Home | About | Sematext search-lucene.com search-hadoop.com
 Search Hadoop and all its subprojects:

Switch to Threaded View
Hive >> mail # user >> Compression of Intermediate Data

Copy link to this message
Re: Compression of Intermediate Data
Hi Hadi

The propertis you specified doen't enable compression of map output. To enable map output compression you need to enable the following properties

SET hive.exec.compress.output=true;

SET mapred.map.output.compression=true;
SET mapred.map.output.compression.codec=org.apache.hadoop.io.compress.SnappyCodec;
This property 'hive.exec.compress.intermediate
' Is used to enable compression of data in between multiple mapreduce jobs generated by a hive query.

Bejoy KS

Sent from handheld, please excuse typos.

-----Original Message-----
From: Hadi Moshayedi <[EMAIL PROTECTED]>
Date: Sat, 6 Oct 2012 16:55:47
Subject: Compression of Intermediate Data

I wanted to look into improving performance of my Hive cluster, and from
what I read turning on compression of intermediate data could help.

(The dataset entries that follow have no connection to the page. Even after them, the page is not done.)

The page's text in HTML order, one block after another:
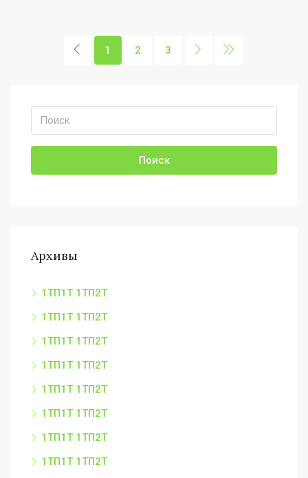
1 2 3
Поиск
Архивы
1ТП1Т 1ТП2Т
1ТП1Т 1ТП2Т
1ТП1Т 1ТП2Т
1ТП1Т 1ТП2Т
1ТП1Т 1ТП2Т
1ТП1Т 1ТП2Т
1ТП1Т 1ТП2Т
1ТП1Т 1ТП2Т
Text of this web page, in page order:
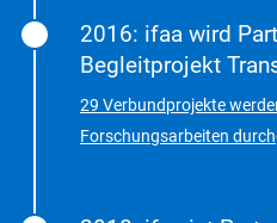
2016: ifaa wird
Begleitprojekt
29 Verbundprojekte
Forschungsarbeiten
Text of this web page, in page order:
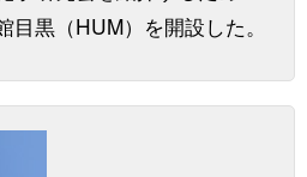
目黒（HUM）を開設した。
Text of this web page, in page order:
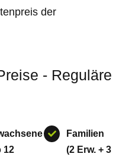
der
- Reguläre
12
Familien
(2 Erw. + 3
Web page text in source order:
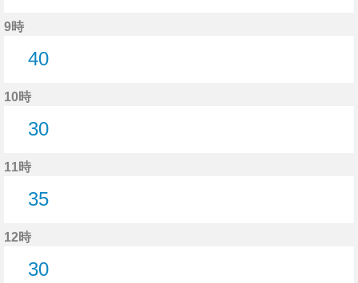
9時
40
10時
30
11時
35
12時
30
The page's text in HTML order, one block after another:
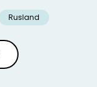
Rusland
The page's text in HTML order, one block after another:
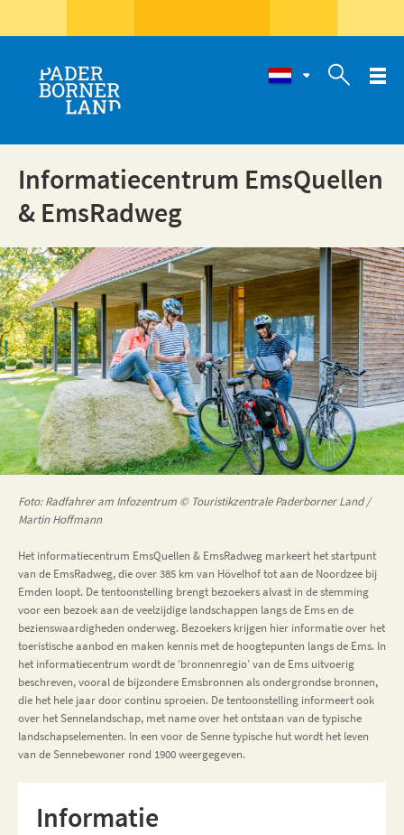

Informatiecentrum EmsQuellen
& EmsRadweg
Foto: Radfahrer am Infozentrum © Touristikzentrale Paderborner Land /
Martin Hoffmann
Het informatiecentrum EmsQuellen & EmsRadweg markeert het startpunt
van de EmsRadweg, die over 385 km van Hövelhof tot aan de Noordzee bij
Emden loopt. De tentoonstelling brengt bezoekers alvast in de stemming
voor een bezoek aan de veelzijdige landschappen langs de Ems en de
bezienswaardigheden onderweg. Bezoekers krijgen hier informatie over het
toeristische aanbod en maken kennis met de hoogtepunten langs de Ems. In
het informatiecentrum wordt de ‘bronnenregio’ van de Ems uitvoerig
beschreven, vooral de bijzondere Emsbronnen als ondergrondse bronnen,
die het hele jaar door continu sproeien. De tentoonstelling informeert ook
over het Sennelandschap, met name over het ontstaan van de typische
landschapselementen. In een voor de Senne typische hut wordt het leven
van de Sennebewoner rond 1900 weergegeven.
Informatie
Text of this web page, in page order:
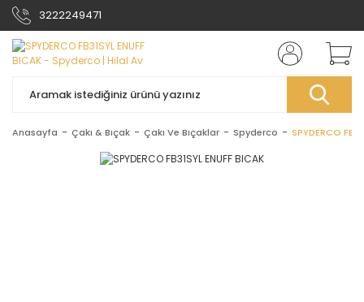
3222249471
Anasayfa Çakı & Bıçak Çakı Ve Bıçaklar Spyderco SPYDERCO
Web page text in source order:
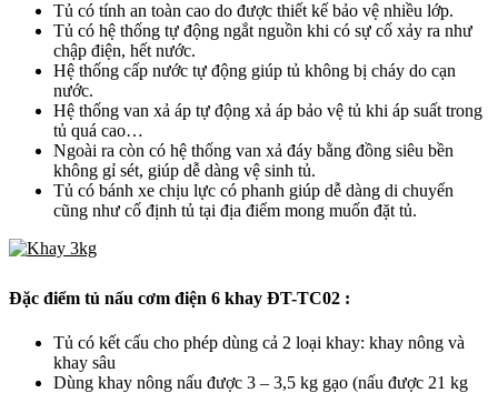
Tủ có tính an toàn cao do được thiết kế bảo vệ nhiều lớp.
Tủ có hệ thống tự động ngắt nguồn khi có sự cố xảy ra như
chập điện, hết nước.
Hệ thống cấp nước tự động giúp tủ không bị cháy do cạn
nước.
Hệ thống van xả áp tự động xả áp bảo vệ tủ khi áp suất trong
tủ quá cao…
Ngoài ra còn có hệ thống van xả đáy bằng đồng siêu bền
không gỉ sét, giúp dễ dàng vệ sinh tủ.
Tủ có bánh xe chịu lực có phanh giúp dễ dàng di chuyển
cũng như cố định tủ tại địa điểm mong muốn đặt tủ.
Đặc điểm tủ nấu cơm điện 6 khay ĐT-TC02 :
Tủ có kết cấu cho phép dùng cả 2 loại khay: khay nông và
khay sâu
Dùng khay nông nấu được 3 – 3,5 kg gạo (nấu được 21 kg
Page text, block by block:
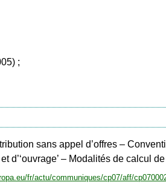
;
sans appel d’offres –
d’‘ouvrage’ – Modalités de calcul
fr/actu/communiques/cp07/aff/
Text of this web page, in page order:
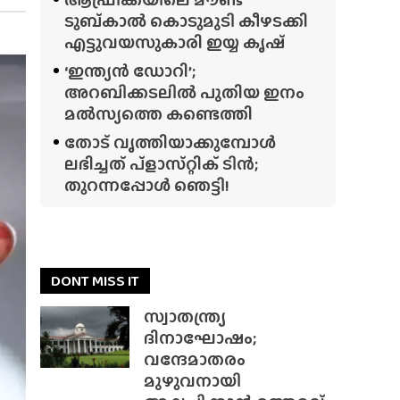
ടുബ്‌കാൽ കൊടുമുടി കീഴടക്കി
എട്ടുവയസുകാരി ഇയ്യ കൃഷ്
‘ഇന്ത്യൻ ഡോറി’;
അറബിക്കടലിൽ പുതിയ ഇനം
മൽസ്യത്തെ കണ്ടെത്തി
തോട് വൃത്തിയാക്കുമ്പോൾ
ലഭിച്ചത് പ്‌ളാസ്‌റ്റിക് ടിൻ;
തുറന്നപ്പോൾ ഞെട്ടി!
DONT MISS IT
സ്വാതന്ത്ര്യ
ദിനാഘോഷം;
വന്ദേമാതരം
മുഴുവനായി
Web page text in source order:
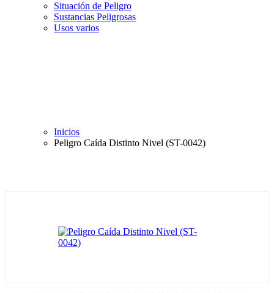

As I
understand, this would help because it would reduce the amount of data
written to disk in between jobs.

I look at the documentation and set the following settings:

SET hive.exec.compress.intermediate=true;
SET mapred.output.compression.type=BLOCK;

 I ran some queries to see how compression impacts the performance. But it
usually made the query time worse. I also had a query whose size of
intermediate data was close to the size of input data, but it made the
performance worse for this query too.

 Question 1: Are the above settings correct settings for using compression
of intermediate data?

 Question 2: Are there use-cases in which compression of intermediate data
would not help performance? Why would someone not keep it turned on always?